__Stored dataset items__.
--

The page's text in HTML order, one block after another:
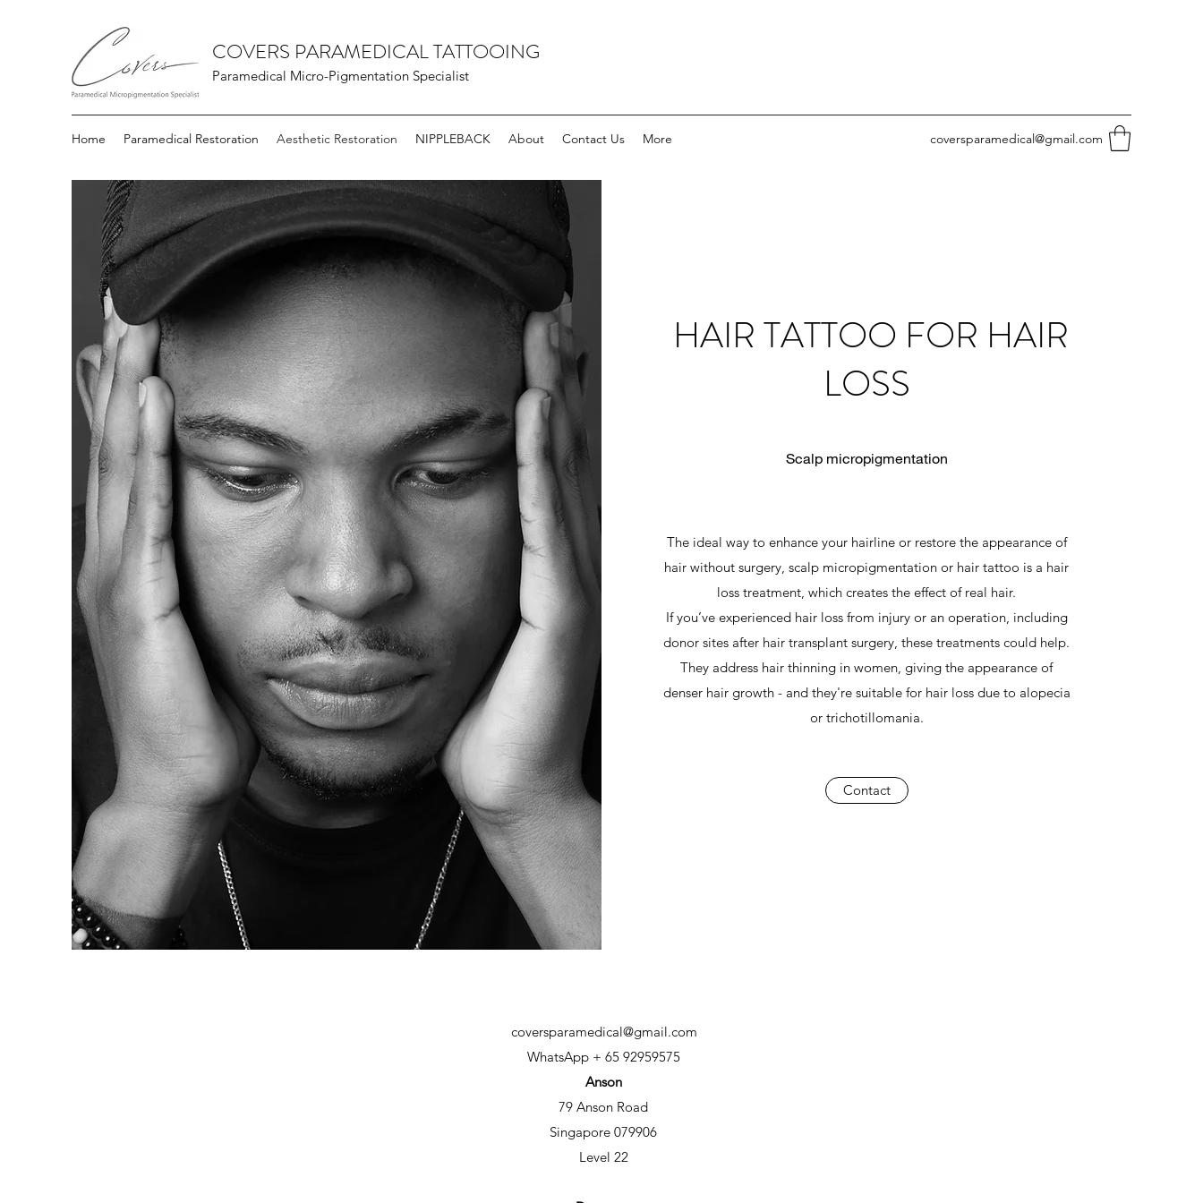
COVERS PARAMEDICAL TATTOOING
Paramedical Micro-Pigmentation Specialist
Home Paramedical Restoration Aesthetic Restoration NIPPLEBACK About Contact Us More coversparamedical@gmail.com
HAIR TATTOO FOR HAIR
LOSS
Scalp micropigmentation
The ideal way to enhance your hairline or restore the appearance of
hair without surgery, scalp micropigmentation or hair tattoo is a hair
loss treatment, which creates the effect of real hair.
If you’ve experienced hair loss from injury or an operation, including
donor sites after hair transplant surgery, these treatments could help.
They address hair thinning in women, giving the appearance of
denser hair growth - and they're suitable for hair loss due to alopecia
or trichotillomania.
Contact
coversparamedical@gmail.com
WhatsApp + 65 92959575
Anson
79 Anson Road
Singapore 079906
Level 22

--

__YOUR GOAL__. Please set down exactly the lines from the first line of the data above through the line with "The ideal way", both included, leaving out the pictures.

__RESPONSE FOR THIS EXERCISE__.
The page's text in HTML order, one block after another:
COVERS PARAMEDICAL TATTOOING
Paramedical Micro-Pigmentation Specialist
Home Paramedical Restoration Aesthetic Restoration NIPPLEBACK About Contact Us More coversparamedical@gmail.com
HAIR TATTOO FOR HAIR
LOSS
Scalp micropigmentation
The ideal way to enhance your hairline or restore the appearance of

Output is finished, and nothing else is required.